**TASK DETAILS:** Where does the word "working" show up in the data? Please find each such line and copy it.

━━━ SOURCE DATA

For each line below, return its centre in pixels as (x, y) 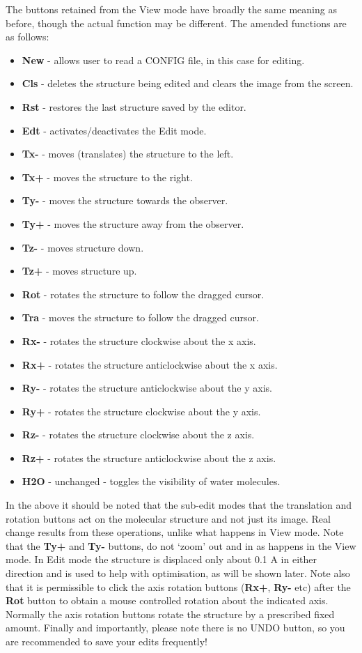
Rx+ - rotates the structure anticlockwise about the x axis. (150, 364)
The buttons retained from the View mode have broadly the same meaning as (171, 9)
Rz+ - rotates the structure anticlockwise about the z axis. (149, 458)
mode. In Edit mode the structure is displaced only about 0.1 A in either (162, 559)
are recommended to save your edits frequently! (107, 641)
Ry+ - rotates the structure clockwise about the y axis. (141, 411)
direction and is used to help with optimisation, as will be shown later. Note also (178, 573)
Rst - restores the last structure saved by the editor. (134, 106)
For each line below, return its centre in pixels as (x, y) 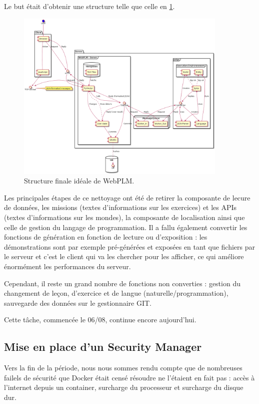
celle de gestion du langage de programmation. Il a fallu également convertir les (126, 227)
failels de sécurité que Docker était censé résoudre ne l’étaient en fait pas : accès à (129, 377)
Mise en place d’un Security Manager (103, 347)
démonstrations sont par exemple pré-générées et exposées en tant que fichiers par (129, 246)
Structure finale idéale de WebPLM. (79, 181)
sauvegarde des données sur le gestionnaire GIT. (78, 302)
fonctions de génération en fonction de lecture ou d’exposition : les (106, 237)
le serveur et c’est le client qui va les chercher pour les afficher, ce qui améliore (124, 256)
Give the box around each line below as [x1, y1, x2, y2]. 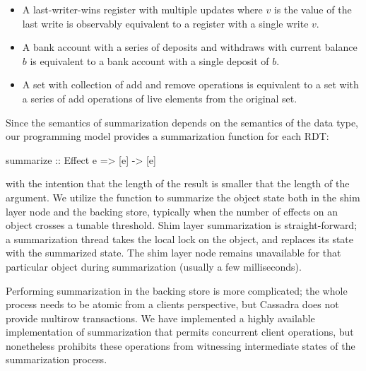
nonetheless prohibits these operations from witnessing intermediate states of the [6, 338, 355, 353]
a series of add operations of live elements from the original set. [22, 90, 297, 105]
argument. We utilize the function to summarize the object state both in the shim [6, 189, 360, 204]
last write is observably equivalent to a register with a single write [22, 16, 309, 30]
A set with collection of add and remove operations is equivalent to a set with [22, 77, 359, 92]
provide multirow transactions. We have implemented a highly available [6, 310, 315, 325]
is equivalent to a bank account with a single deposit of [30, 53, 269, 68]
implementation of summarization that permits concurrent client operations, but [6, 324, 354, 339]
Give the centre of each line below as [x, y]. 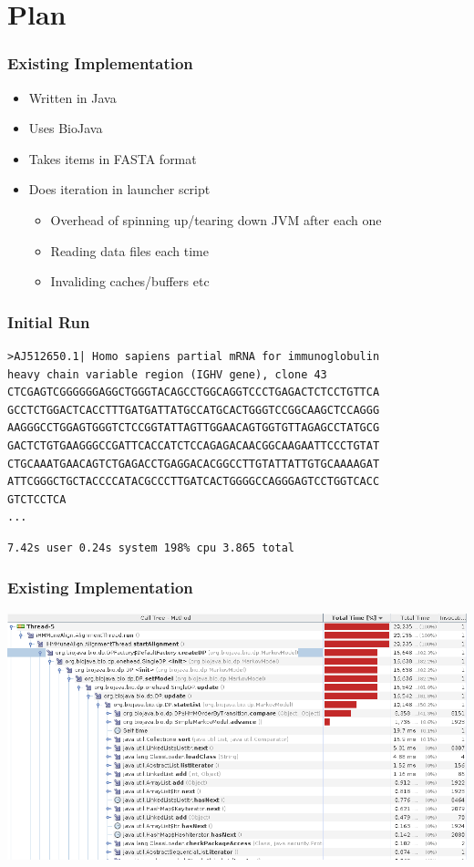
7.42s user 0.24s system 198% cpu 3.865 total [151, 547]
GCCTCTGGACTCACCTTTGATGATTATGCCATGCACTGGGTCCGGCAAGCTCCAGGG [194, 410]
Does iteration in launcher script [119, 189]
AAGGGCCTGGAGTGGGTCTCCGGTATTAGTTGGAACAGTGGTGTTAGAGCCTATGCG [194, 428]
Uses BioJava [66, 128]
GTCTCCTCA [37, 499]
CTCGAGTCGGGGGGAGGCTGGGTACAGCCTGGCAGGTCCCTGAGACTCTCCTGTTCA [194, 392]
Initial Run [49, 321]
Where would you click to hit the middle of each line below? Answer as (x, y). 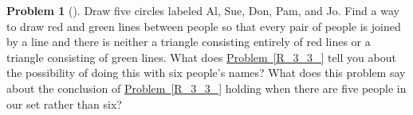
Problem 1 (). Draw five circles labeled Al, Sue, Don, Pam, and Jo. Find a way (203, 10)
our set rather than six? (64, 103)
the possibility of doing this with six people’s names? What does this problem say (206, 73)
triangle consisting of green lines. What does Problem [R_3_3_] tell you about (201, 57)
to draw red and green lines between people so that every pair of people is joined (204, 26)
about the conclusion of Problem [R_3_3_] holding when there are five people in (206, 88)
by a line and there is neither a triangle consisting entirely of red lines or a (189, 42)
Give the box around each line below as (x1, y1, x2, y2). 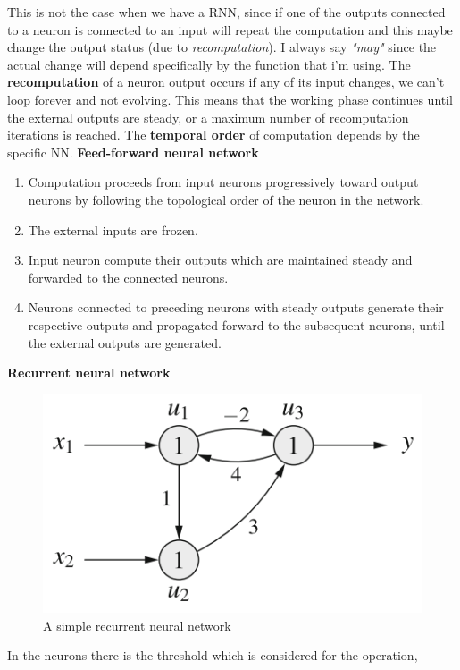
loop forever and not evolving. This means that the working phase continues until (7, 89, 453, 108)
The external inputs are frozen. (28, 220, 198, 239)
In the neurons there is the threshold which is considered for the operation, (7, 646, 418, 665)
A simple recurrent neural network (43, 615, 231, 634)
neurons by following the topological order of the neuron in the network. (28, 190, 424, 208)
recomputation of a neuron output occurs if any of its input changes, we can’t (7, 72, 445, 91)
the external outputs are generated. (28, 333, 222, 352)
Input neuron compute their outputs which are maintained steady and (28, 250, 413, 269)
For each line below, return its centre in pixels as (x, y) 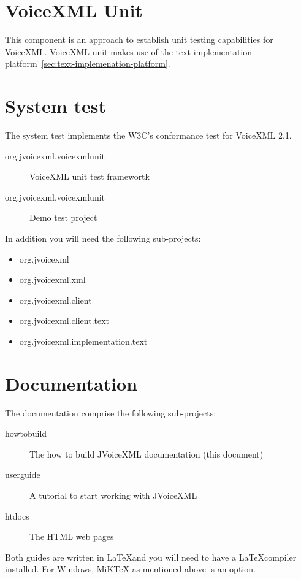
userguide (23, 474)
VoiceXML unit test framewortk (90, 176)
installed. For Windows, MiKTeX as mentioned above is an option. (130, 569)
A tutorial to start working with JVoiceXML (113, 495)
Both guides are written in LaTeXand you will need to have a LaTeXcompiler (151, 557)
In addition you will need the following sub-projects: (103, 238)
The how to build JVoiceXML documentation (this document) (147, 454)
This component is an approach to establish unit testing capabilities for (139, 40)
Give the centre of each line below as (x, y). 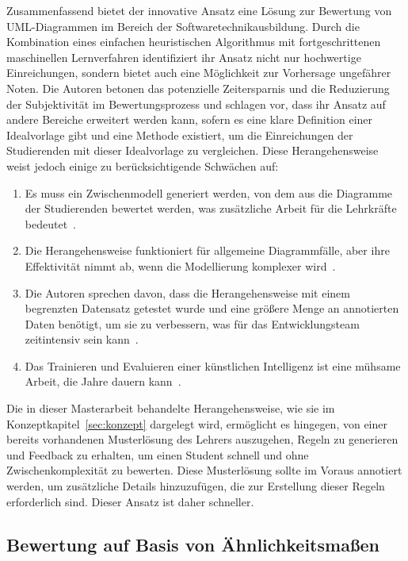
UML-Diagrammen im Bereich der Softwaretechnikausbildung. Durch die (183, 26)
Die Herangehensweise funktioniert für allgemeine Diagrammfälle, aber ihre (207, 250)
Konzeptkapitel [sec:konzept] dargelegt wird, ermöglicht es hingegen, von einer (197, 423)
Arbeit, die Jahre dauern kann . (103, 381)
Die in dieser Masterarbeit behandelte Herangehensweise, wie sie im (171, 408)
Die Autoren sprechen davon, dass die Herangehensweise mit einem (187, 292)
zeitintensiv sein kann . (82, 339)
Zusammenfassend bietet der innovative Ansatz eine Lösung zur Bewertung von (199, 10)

━━━━━━
━━━ SOURCE DATA

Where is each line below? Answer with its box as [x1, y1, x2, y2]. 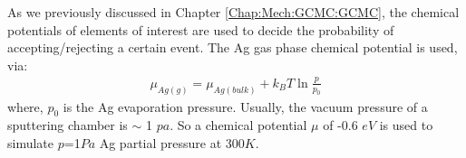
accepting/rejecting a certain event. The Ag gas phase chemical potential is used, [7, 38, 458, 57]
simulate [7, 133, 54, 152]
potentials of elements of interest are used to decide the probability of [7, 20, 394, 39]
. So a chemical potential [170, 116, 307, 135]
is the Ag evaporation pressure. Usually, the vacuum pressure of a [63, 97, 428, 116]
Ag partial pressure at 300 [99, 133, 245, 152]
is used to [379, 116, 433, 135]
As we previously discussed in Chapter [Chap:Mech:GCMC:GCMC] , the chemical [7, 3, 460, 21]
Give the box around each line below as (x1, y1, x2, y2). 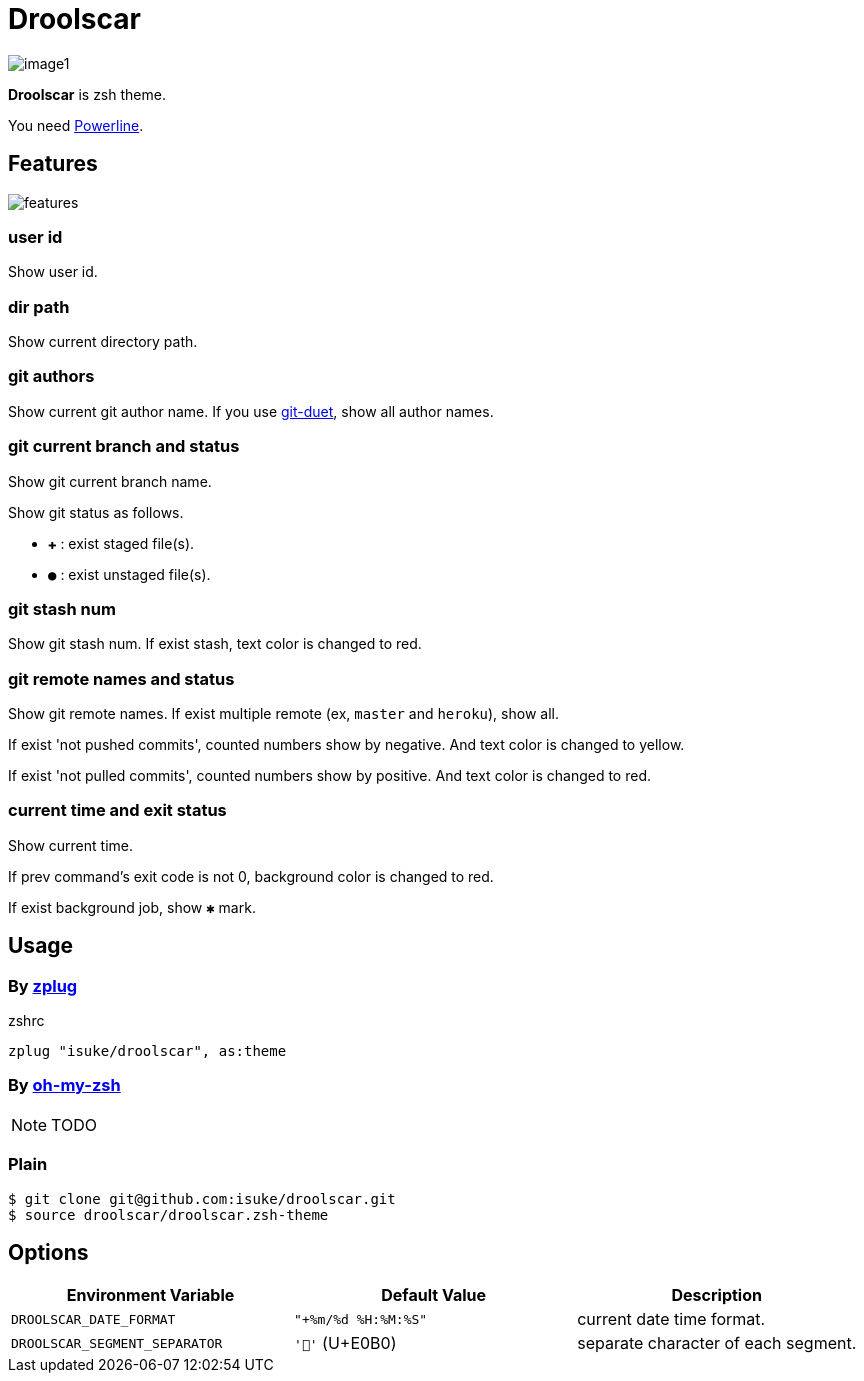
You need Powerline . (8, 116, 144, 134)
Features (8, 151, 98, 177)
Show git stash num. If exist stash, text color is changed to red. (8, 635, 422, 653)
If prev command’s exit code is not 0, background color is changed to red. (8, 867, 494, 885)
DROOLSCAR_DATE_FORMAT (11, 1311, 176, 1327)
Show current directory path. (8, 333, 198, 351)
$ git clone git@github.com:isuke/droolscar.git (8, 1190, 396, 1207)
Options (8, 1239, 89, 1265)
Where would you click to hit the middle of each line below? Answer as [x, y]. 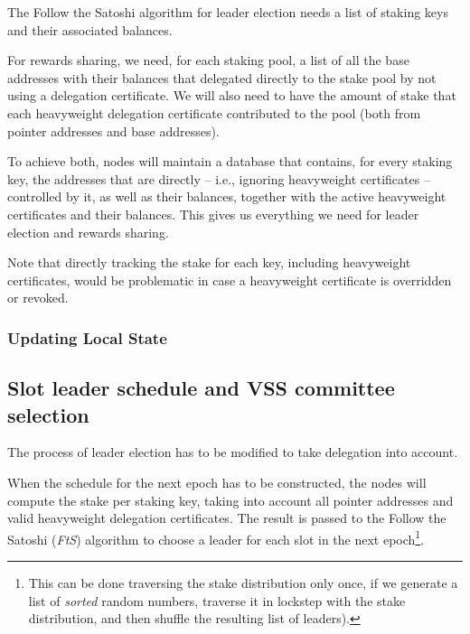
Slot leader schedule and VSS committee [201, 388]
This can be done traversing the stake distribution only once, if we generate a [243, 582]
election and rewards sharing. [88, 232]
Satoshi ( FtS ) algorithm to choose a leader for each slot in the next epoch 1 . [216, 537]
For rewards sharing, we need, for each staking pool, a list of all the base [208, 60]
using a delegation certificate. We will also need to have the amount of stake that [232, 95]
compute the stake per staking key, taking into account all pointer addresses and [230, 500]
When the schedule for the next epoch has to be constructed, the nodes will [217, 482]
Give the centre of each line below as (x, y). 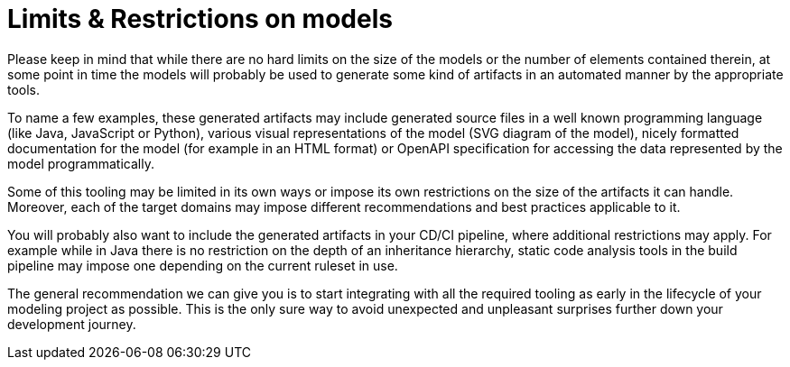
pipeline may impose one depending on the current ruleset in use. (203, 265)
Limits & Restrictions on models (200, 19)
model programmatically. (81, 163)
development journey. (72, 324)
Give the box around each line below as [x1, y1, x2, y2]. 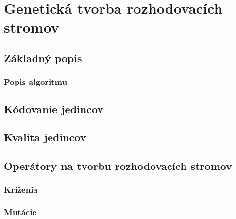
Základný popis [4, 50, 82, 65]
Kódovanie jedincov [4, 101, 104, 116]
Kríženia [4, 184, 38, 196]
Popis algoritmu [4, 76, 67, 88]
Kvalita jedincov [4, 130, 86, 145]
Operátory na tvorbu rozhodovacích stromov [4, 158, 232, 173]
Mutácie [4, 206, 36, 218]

━━━━━━

**REPLY TO THE EXERCISE:**
loop forever and not evolving. This means that the working phase continues until (7, 89, 453, 108)
A tutorial to start working with JVoiceXML (113, 495)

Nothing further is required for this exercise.